Not the one other people hear. The one inside your head. The one that narrates your thoughts, shapes your reactions, and either builds trust or tears it down.
When I work with players going through pressure, setbacks, or slumps, one thing shows up almost every time: their inner voice is working against them. And they don’t even realize it.
What You Say to Yourself Is the Environment You Compete In
We talk a lot about composure and mindset, but your inner voice is what sets the tone. When that voice gets impatient, critical, panicked, or perfectionistic, you start operating from fear. And that fear drives your decisions.
It’s subtle, but it’s loud. You start hesitating. Overcorrecting. Distrusting. You shift from attacking to avoiding, not because you’re soft or unprepared, but because you’re reacting to a voice inside that’s constantly second-guessing you.
The best players I work with aren’t the ones who never doubt themselves.

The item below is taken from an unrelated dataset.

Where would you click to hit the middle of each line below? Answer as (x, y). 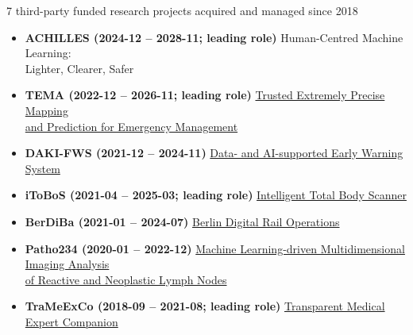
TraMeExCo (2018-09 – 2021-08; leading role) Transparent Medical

They’re the ones who learn to recognize when their voice is drifting and shift it back.
You Can Train Your Inner Voice
This isn’t some self-help trick. It’s a skill, just like swing changes, footwork, or strategy. And it takes reps. Start here:
1. Pay attention to what you say when things aren’t going well.
What do you hear in those moments? Is it helpful? Would you say it to a teammate?
2. Stop trying to be positive. Start trying to be useful.
“Don’t mess this up” isn’t a plan. “See the target. Commit to it.” is. Clarity matters more than positivity.
3. Rehearse it before you need it.
If you only notice your inner voice when the pressure hits, it’s too late.
Start now. During training. Recovery. The quiet parts of your day. Make your default voice one you’d actually want to compete with.
Something to Think About
You spend more time with your own thoughts than anyone else ever will. So make sure those thoughts are helping, not hurting.
The best competitors I know don’t just train their body. They train the voice they rely on most, especially when things go sideways. And the good news? That voice is yours. Which means you can change it.